Many of the challenges faced by our clients are quite similar. As our experience grows we develop best-practises for overcoming those challenges, and software tools to support those best-practises. Whenever possible, we release our software under an open source license, which allows us to continue to extend and refine our tools project after project.

Organization

Knocean is a sole proprietorship, founded by Dr. James A. Overton, that began operations in the summer of 2012.

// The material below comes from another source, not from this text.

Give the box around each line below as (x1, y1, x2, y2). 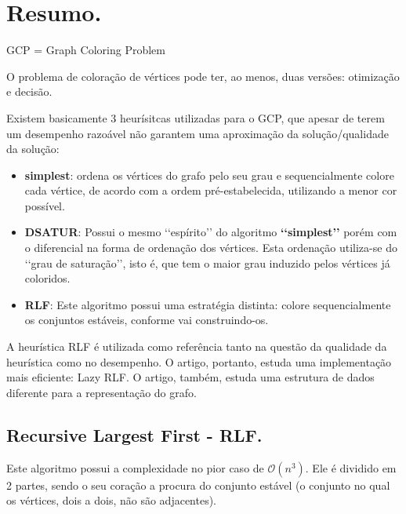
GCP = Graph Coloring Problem (6, 42, 165, 58)
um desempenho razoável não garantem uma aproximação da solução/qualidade (6, 125, 389, 141)
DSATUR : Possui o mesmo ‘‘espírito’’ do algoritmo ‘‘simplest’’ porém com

Dr. Overton holds a PhD in philosophy, specializing in philosophy of science and issues of scientific explanation. He also holds degrees with honours in mathematics and humanities. His work experience includes more than a decade of software development using semantic web tools and Internet technologies. Overton has been involved with biomedical ontology development since 2008, and has published on the use of OBO ontologies in radiology and in medicine more broadly. He is an active developer of the Ontology for Biomedical Investigations and contributes to other OBO projects such as the Basic Formal Ontology. His research has been funded by the Social Sciences and Humanities Research Council of Canada and the Rotman Institute of Philosophy, and he has been a visiting scholar in the United States and the Netherlands.

The combination of a background in philosophy with strong foundations in formal reasoning and computation provides significant advantages in our chosen niche. Our clients are already world-leaders in their scientific domains. Knocean complements their expertise with our own deep knowledge ontology tools, techniques, and practise.